## [TASK DESCRIPTION]
Set down each entry exactly; omit images.

BEGIN RECORDS PROVIDED

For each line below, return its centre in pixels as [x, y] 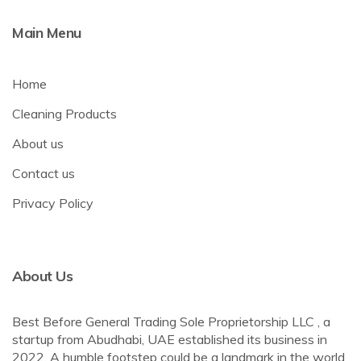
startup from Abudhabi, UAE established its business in [170, 340]
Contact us [44, 174]
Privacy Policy [53, 203]
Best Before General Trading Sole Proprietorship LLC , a [171, 322]
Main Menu [47, 33]
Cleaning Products [64, 114]
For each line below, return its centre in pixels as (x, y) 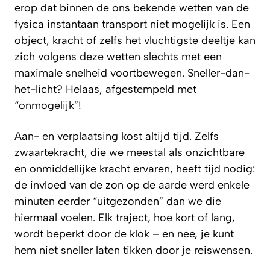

END RECORDS PROVIDED

## [RESULT BELOW]
For each line below, return its centre in pixels as [x, y] 
startup from Abudhabi, UAE established its business in [170, 340]
Contact us [44, 174]
Privacy Policy [53, 203]
Best Before General Trading Sole Proprietorship LLC , a [171, 322]
Main Menu [47, 33]
Cleaning Products [64, 114]
For each line below, return its centre in pixels as (x, y) 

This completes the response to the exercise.